日曜の昼、外出もせずに家で、Jリーグ神戸対C大阪をBGV的に流しつつ読みました。(正確には、前日の夜ベッドで途中まで読みながら寝ました)

帯に「恋の奇蹟。」とあり、裏に「間違ってもいいから、この恋を選ぶ。そう思ったこと、ありませんか?」とあり、かなりディープで、「東京湾景」のようなちょっと衝動的な恋の物語と思いましたが、最初のページを読んだら、やわらかい展開でちょっと意外。

自分の住んでいる地方都市の各地をポルトガルのリスボンと重ねるという遊びを人知れずしている痛いOLが主人公。チョー美男子の弟がいるということで、周りにちやほやされる(もしくは保護者ぶれる)ことに優越感を感じる部分も痛いです。痛いと思えるのも自分にもそういう部分を感じるからなんでしょうけど。

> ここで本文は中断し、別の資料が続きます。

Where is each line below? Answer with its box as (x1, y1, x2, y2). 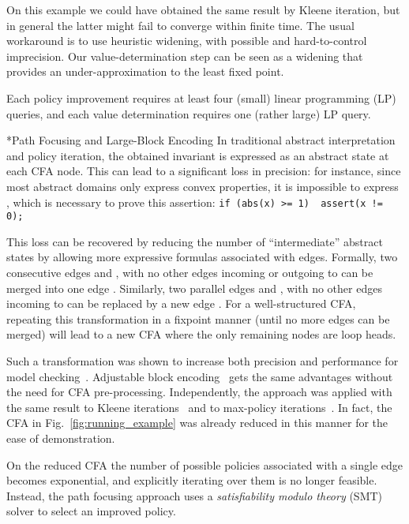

そんな彼女をめぐって、高校陸上部時代の憧れの先輩、その先輩の元カノで高校の先輩の美しい人妻、その人妻のだんなで主人公の上司、街中で会うちょっと気になる男性、さらに美男の弟とそのいけていない彼女が織り成す物語。いったいどこで恋の奇蹟が起きるのかと思いつつ、ページを進めていきます。終盤、いけてない弟の彼女との会話から、エンディングで吉田修一さんらしい後は読者が想像してください的な終わらせ方が、ある程度はっきりしていてよかったです。

あと、途中、街の夜景を眺めるシーンがありますが、最近夜景みていないなと、思わず思っちゃいました。

とっても、私的なことですが、19歳まで過ごした街(千葉県佐原市)の高台の公園の展望台から見た夜景と、社員旅行で同期、先輩と行ったハワイの夜景、会社の研修で行ったラスベガスのストラスフィアというホテルの屋上タワーから見た夜景が今思い出した記憶でベスト3です。